PKK terör örgütü, küreselleşme sürecinde yeni/yeniden tırmanışa geçen emperyalist sömürü, saldırı ve işgal sürecinde BOP planın bölgesel araçlarından biridir.



Günümüzde dışarıdan ve içeriden koro halinde, sıkça dile getirilen siyasal çözüm önerisi terör örgütünün hedeflerine yasal yollarla ulaşmasını sağlama amacına hizmet eden emperyalist dayatmalardır. Siyasal çözümden anlaşılması gereken, PKK’yı hedeflerinden caydırmak, terör eylemlerine son vermesini sağlamak değil; görüşmeler yoluyla, masa başında hedeflerine ulaşmasına katkı sağlamaktır. Terörün ve teröre destek verenlerin amacı devlete boyun eğdirerek barış içinde hedeflerine ulaşmaktır. Ulaşılmak istenen, gerçekte emperyalizmin tarihsel hedefleridir. Terör örgütü çatısı altında emperyalizm adına görev yapanlar, Türkiye’de işledikleri kanlı cinayetlerin sorumluluklarından arındırılarak Talabani ve Barzani’nin denetimi ve hizmetine sunulmak istenmektedir.

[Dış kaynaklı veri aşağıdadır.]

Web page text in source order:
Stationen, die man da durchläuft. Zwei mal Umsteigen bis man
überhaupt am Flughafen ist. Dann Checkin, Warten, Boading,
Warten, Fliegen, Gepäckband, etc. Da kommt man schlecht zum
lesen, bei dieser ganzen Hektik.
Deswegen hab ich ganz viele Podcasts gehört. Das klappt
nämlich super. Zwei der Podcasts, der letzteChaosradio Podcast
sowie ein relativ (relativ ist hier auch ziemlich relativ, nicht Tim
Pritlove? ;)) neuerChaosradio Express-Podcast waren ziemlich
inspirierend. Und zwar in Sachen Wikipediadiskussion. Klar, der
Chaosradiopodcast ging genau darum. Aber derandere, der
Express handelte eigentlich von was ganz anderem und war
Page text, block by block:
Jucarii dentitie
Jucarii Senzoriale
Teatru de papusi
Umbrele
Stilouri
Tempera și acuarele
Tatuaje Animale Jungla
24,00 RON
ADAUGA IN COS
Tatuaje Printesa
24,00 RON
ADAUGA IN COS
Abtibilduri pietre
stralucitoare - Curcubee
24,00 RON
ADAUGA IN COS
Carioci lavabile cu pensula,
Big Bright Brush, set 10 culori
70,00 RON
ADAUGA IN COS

Bu nedenle devletin terör karşısında konum değiştirmesi çeyrek yüzyıllık bir süreçte, ülkemize karşı her alanda her türlü araçlarla terörü destekleyen emperyalist ülkelerin ve birliklerin kesin başarısı olacaktır. Siyasal çözüm önerisinin benimsenmesi terör örgütü ve destekçilerinin silahlı yada silahsız yıkıcı propagandaları karşısında devletin ve ulusal güvenlikten sorumlu kurumların başarısızlığının ilanıdır.

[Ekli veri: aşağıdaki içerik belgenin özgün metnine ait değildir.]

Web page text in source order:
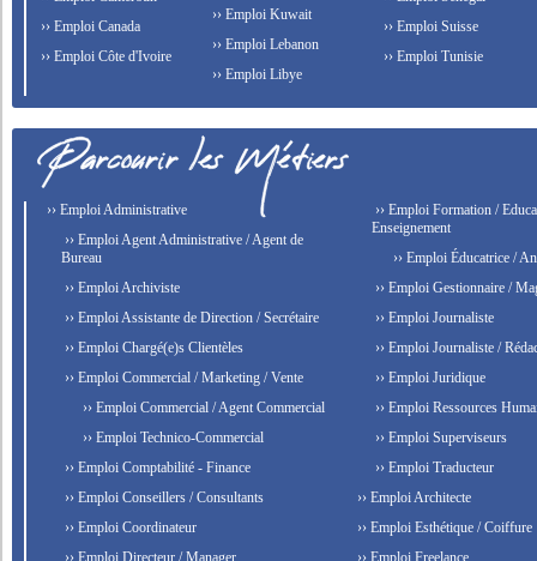
›› Emploi Canada
›› Emploi Côte d'Ivoire
›› Emploi Kuwait
›› Emploi Lebanon
›› Emploi Libye
›› Emploi Suisse
›› Emploi Tunisie
›› Emploi Administrative
›› Emploi Agent Administrative / Agent de
Bureau
›› Emploi Archiviste
›› Emploi Assistante de Direction / Secrétaire
›› Emploi Chargé(e)s Clientèles
›› Emploi Commercial / Marketing / Vente
›› Emploi Commercial / Agent Commercial
›› Emploi Technico-Commercial
›› Emploi Comptabilité - Finance
›› Emploi Conseillers / Consultants
›› Emploi Coordinateur
›› Emploi Directeur / Manager
›› Emploi Formation /
Enseignement
›› Emploi Éducatrice /
›› Emploi Gestionnaire /
›› Emploi Journaliste
›› Emploi Journaliste /
›› Emploi Juridique
›› Emploi Ressources
›› Emploi Superviseurs
›› Emploi Traducteur
›› Emploi Architecte
›› Emploi Esthétique / Coiffure
›› Emploi Freelance

Devletin başarısızlığını ilanı sonucunda ise duyarlı bölgelerimizde ve tüm yurt düzeyinde terör karşısında devletin koruyuculuğuna sığınmış olan kitleler, gönüllü olarak yurt savunmasına koşan gençler; şehit ve gazi aileleri, daha geniş eksende tüm ulus büyük güven bunalımına düşecektir. Devlet erki sorgulanır hale gelecektir. Bu çöküş, devlet örgütlenmesinde olası genel bir ayrışma yolunda önemli bir potansiyel tehlike içermektedir. Kategorik kitleler süreç içinde terör örgütünü ayrılıkçı bir örgüt olarak görme yerine yeni siyasal bir otorite olarak algılama eğilimine girecektir.

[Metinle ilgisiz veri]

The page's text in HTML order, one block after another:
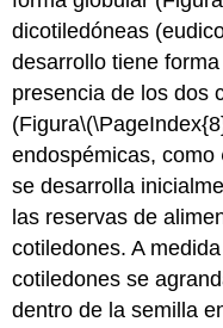
dicotiledóneas
desarrollo tiene
presencia de los dos
(Figura
endospémicas, como
se desarrolla
las reservas de
cotiledones. A
cotiledones se
dentro de la semilla

Devlet, örgütsel yapısını yıkıcı bir etki karşısında süreci erteleyici, oyalayıcı, pazarlıkçı bir tutum alamaz. Anadolu Selçuklu Devleti ve Osmanlıların son dönemlerinde çıkan iç isyanlara karşı uzlaşıcı tutumla yaklaşmaları ayakta kalmalarına hiçbir katkı sağlamamıştır. İç isyanlar karşısında uzlaşmacı tutum sergileyerek çözüme ulaşmaya çalışan ülkeler bir süre çöküş sürecini erteleyebilirler. İç sorunların çözümsüz bırakılarak ertelenmesi olası bir savaş durumunda düşman güçlerin her seferinde içerden müttefik bulacağı yeni bir sürece dönüşür. Herhangi bir devlet, olası bir savaş durumunda düşmanın içerden müttefik devşirmesine olanak tanırsa o savaş baştan yitirilmiş demektir.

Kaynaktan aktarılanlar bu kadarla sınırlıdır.